What is CVE-2026-31431?
CVE-2026-31431, also known as Copy Fail, is a Linux kernel vulnerability in the algif_aead component of the kernel crypto subsystem. It is a local privilege escalation flaw, meaning an attacker generally needs some level of local code execution first, such as a shell, compromised service account, container workload, CI runner, or unprivileged user account.
The issue has been scored CVSS 3.1: 7.8 High by the CNA, [kernel.org](http://kernel.org), with the vector AV:L/AC:L/PR:L/UI:N/S:U/C:H/I:H/A:H. NVD currently lists the CVE but has not yet provided its own NIST CVSS score.
The practical risk is serious: public reporting and technical write-ups describe the bug as allowing an unprivileged local user to corrupt the Linux page cache and potentially gain root privileges, especially by targeting setuid-root binaries.
The Short Explanation
Copy Fail is a bug in how the Linux kernel's crypto interface handled certain memory buffers.
A 2017 optimization tried to let algif_aead operate "in-place," meaning the same memory area could be treated as both input and output.
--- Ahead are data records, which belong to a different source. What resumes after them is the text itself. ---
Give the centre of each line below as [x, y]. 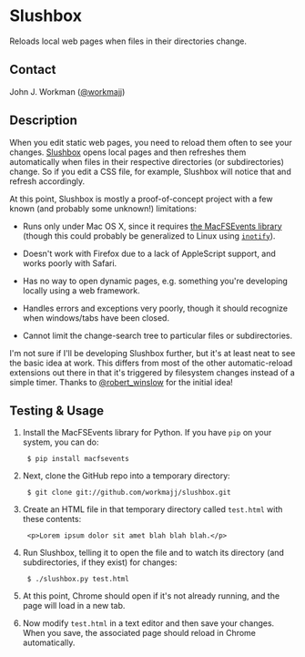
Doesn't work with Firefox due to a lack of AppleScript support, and [149, 253]
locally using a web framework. [81, 290]
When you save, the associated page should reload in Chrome [139, 633]
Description [43, 121]
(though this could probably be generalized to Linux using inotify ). [149, 236]
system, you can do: [61, 442]
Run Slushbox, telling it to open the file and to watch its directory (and [153, 553]
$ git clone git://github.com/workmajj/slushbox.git [129, 493]
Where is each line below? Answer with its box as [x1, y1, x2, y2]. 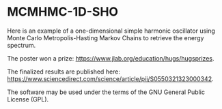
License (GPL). [7, 95, 49, 103]
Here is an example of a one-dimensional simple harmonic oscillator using [7, 27, 215, 35]
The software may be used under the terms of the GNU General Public [7, 88, 205, 96]
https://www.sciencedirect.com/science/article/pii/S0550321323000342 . [7, 74, 214, 82]
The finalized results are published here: [7, 67, 121, 76]
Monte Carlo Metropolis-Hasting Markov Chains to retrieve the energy [7, 33, 204, 42]
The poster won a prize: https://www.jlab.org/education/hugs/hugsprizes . [7, 54, 214, 62]
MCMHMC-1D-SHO [7, 4, 118, 20]
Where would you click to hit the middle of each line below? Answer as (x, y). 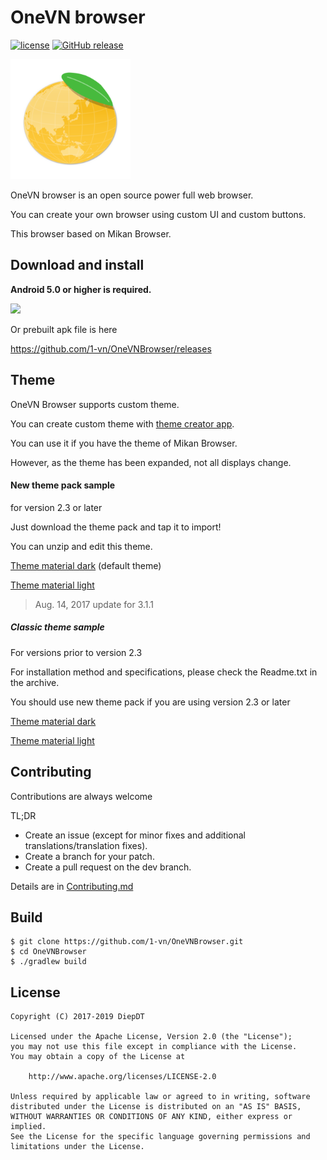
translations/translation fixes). (86, 845)
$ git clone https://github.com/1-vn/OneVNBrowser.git (127, 942)
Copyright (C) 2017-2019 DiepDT (77, 1017)
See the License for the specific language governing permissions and (160, 1137)
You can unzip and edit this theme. (81, 546)
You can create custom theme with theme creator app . (122, 423)
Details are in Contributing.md (72, 886)
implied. (28, 1127)
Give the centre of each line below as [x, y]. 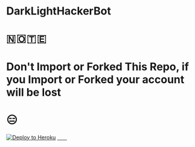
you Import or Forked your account [95, 79]
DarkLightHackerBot [59, 11]
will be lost [34, 92]
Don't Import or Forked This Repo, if [97, 67]
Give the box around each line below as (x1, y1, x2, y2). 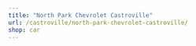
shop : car (8, 26, 41, 34)
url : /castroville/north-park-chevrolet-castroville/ (8, 19, 189, 27)
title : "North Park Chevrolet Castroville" (8, 11, 153, 19)

That kind of optimization can be safe when the rules are simple and the memory ownership is clear. Here, it was not.
The kernel fix essentially backs out that complexity. The official CVE description says the kernel reverted algif_aead back to out-of-place operation because the source and destination come from different mappings, and there was no real benefit to handling them in-place.
In plain English: the kernel tried to be clever about avoiding a copy. That cleverness created a path where data could be written somewhere it should never have been written.
Why It Is Called "Copy Fail"
The name fits because the vulnerability is about a failed assumption around copying and memory references.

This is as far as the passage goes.